Increased risk of migration of Mirena IUD

Once Mirena migration has been diagnosed, the condition must be handled quickly to prevent further migration or organ perforation.

Delay in treating Mirena IUD migration could lead to serious complications, including:

  • Intestinal obstructions
  • Adhesions
  • Abscesses
  • Peritonitis
  • Intestinal perforations
  • Perforation of the uterus

The risk of complications is especially high in women who have given birth, and even higher in women who are breastfeeding. Complications are most common for the first six months following childbirth; to reduce the risks of migration and other Mirena side effects, women are advised to wait a minimum of six weeks following delivery before undergoing IUD insertion.

Additionally, it is unknown whether a first- or second-trimester abortion can increase a woman’s risk of side effects. At minimum, doctors recommend a six-week waiting period after a second-trimester abortion for Mirena insertion.

Treatment for Mirena perforation

Mirena migration necessitates device removal. Depending on the severity of the condition, difficult and risky surgery may be required to remove an IUD that has embedded in the uterine wall, or in other organs.

Other Mirena side effects

While device migration and organ perforation are some of the most dangerous Mirena side effects, the device is also linked to other severe complications:

  • Device expulsion: Approximately 6 percent of Mirena recipients report device expulsion, or an IUD that spontaneously dislodges from its proper position. In addition to symptoms like unexplained cramping, pain during sexual intercourse, and bleeding, a woman who has experienced Mirena expulsion is not protected against pregnancy.
  • Ectopic pregnancy: Though the Mirena IUD is designed to prevent pregnancy, pregnancy can still occur. Of all Mirena pregnancies, 50 percent are ectopic, or tubal pregnancies. Ectopic pregnancies can be life-threatening, and may require surgery. In some women, ectopic pregnancies result in infertility.
  • Pelvic inflammatory disease: Pelvic inflammatory disease, or PID, results from a bacterial infection in the female reproductive system. Some of the long-term effects of PID include damaged reproductive organs (uterus, fallopian tubes, and ovaries) and infertility.
  • Pregnancy complications: If a woman gets pregnant while she has a Mirena IUD in place, she may experience miscarriage, sepsis (infection), or premature delivery.
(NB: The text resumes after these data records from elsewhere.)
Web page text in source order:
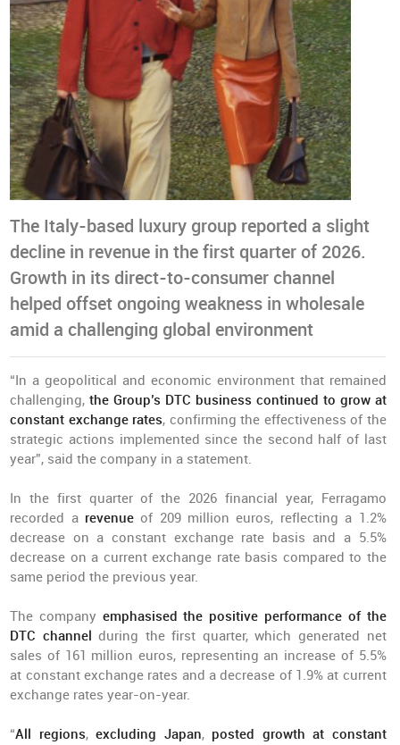
The Italy-based luxury group reported a slight
decline in revenue in the first quarter of 2026.
Growth in its direct-to-consumer channel
helped offset ongoing weakness in wholesale
amid a challenging global environment
“In a geopolitical and economic environment that remained
challenging,the Group’s DTC business continued to grow at
constant exchange rates, confirming the effectiveness of the
strategic actions implemented since the second half of last
year”, said the company in a statement.
In the first quarter of the 2026 financial year, Ferragamo
recorded a revenueof 209 million euros, reflecting a 1.2%
decrease on a constant exchange rate basis and a 5.5%
decrease on a current exchange rate basis compared to the
same period the previous year.
The company emphasised the positive performance of the
DTC channel during the first quarter, which generated net
sales of 161 million euros, representing an increase of 5.5%
at constant exchange rates and a decrease of 1.9% at current
exchange rates year-on-year.
“All regions,excluding Japan, posted growth at constant

It is often recommended that the zygote (fertilized egg) be removed surgically, to prevent septic abortion.

Minor side effects include breast tenderness, moodiness, acne, weight loss, weight gain, nausea, vaginal discharge, and abnormal bleeding patterns.

Manufacturer Bayer minimizes side effects of Mirena

Bayer, the manufacturer of the Mirena IUD, declares side effects from Mirena to be “rare.” However, a study published by the Department of Radiology at the Ronald Reagan UCLA Medical Center states that Mirena migration is a “frequently encountered complication.”
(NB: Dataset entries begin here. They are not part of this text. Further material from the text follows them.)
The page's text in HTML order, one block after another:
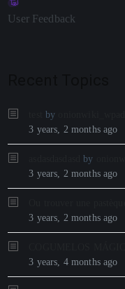
User Feedback
by
3 years, 2 months ago
by
3 years, 2 months ago
3 years, 2 months ago
3 years, 4 months ago

Meanwhile, the FDA has received more than 45,000 adverse event reports for the Mirena IUD since the year 2000. Complaints to the FDA include device expulsion, migration and dislocation, as well as vaginal hemorrhage.
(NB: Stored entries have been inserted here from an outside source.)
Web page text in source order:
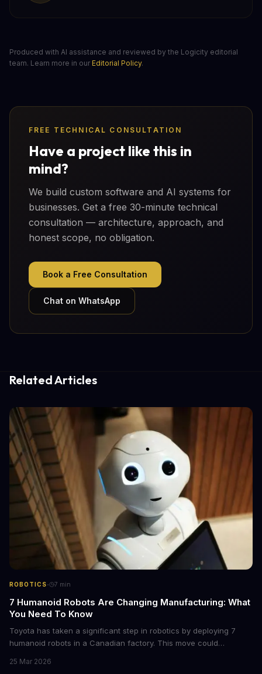
Produced with AI assistance and reviewed by the Logicity editorial
team. Learn more in our Editorial Policy.
FREE TECHNICAL CONSULTATION
Have a project like this in
mind?
We build custom software and AI systems for
businesses. Get a free 30-minute technical
consultation — architecture, approach, and
honest scope, no obligation.
Book a Free Consultation
Chat on WhatsApp
Related Articles
ROBOTICS· 7 min
7 Humanoid Robots Are Changing Manufacturing: What
You Need To Know
Toyota has taken a significant step in robotics by deploying 7
humanoid robots in a Canadian factory. This move could
25 Mar 2026

Mirena IUD lawsuit complaints

Women who have filed lawsuits against Bayer because of Mirena injuries claim the German manufacturer failed to inform the public or medical community of potential risks from the Mirena IUD, especially device migration. Specifically, Bayer has suggested that Mirena migration can only occur during initial placement, but many women have reported differently – that migration can happen after the initial operation. Lawsuit plaintiffs claim that Bayer’s limited warning may discourage women from paying attention to possible signs of post-implantation migration.

Women who have filed Mirena lawsuits allege that Bayer knew or should have known of the risks associated with the Mirena IUD, but chose not to divulge them to the public. They also claim that Bayer falsely marketed the device, knowingly misrepresenting its safety. Some state, specifically, that Bayer exhibited, “wanton and reckless disregard for the public safety.”

Affected women seek compensation for medical bills, lost wages, and other damages related to device migration.